▸ Recorded data
== == ==

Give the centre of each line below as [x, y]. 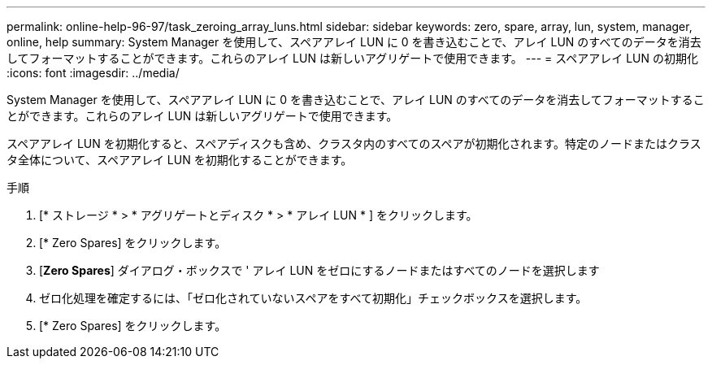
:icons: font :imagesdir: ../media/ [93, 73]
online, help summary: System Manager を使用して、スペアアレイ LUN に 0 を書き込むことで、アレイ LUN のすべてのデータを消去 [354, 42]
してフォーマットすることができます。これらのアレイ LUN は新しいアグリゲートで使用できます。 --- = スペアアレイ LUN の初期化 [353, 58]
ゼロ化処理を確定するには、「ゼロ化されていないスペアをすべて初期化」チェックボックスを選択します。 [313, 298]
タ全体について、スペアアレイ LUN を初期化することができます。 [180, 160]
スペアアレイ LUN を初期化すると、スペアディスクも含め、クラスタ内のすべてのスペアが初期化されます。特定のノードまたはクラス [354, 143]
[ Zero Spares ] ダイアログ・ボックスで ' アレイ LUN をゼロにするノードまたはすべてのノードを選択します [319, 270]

== == ==

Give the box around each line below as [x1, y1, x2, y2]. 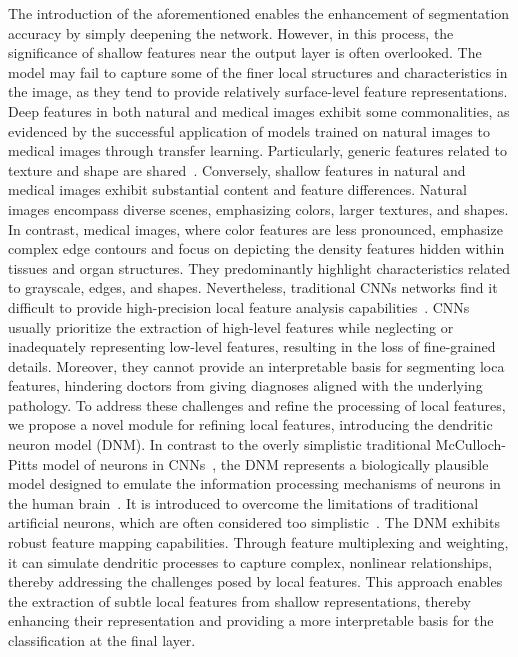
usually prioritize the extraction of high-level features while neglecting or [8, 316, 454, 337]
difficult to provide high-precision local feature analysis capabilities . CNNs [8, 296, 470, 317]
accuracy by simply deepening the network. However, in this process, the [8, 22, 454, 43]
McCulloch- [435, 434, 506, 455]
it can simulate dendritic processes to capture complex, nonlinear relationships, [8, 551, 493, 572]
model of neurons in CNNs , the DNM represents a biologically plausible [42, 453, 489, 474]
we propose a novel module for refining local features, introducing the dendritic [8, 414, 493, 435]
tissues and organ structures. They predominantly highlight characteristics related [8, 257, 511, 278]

== == ==

▸ ACTIVITY
Among the entries above, locate the lines containing "online, help summary: System" and "タ全体について、スペアアレイ LUN を初期化することができます。 [180, 160]", and transcribe exactly those two lines and all lines between.

▸ RESULT OF THIS TASK
online, help summary: System Manager を使用して、スペアアレイ LUN に 0 を書き込むことで、アレイ LUN のすべてのデータを消去 [354, 42]
してフォーマットすることができます。これらのアレイ LUN は新しいアグリゲートで使用できます。 --- = スペアアレイ LUN の初期化 [353, 58]
ゼロ化処理を確定するには、「ゼロ化されていないスペアをすべて初期化」チェックボックスを選択します。 [313, 298]
タ全体について、スペアアレイ LUN を初期化することができます。 [180, 160]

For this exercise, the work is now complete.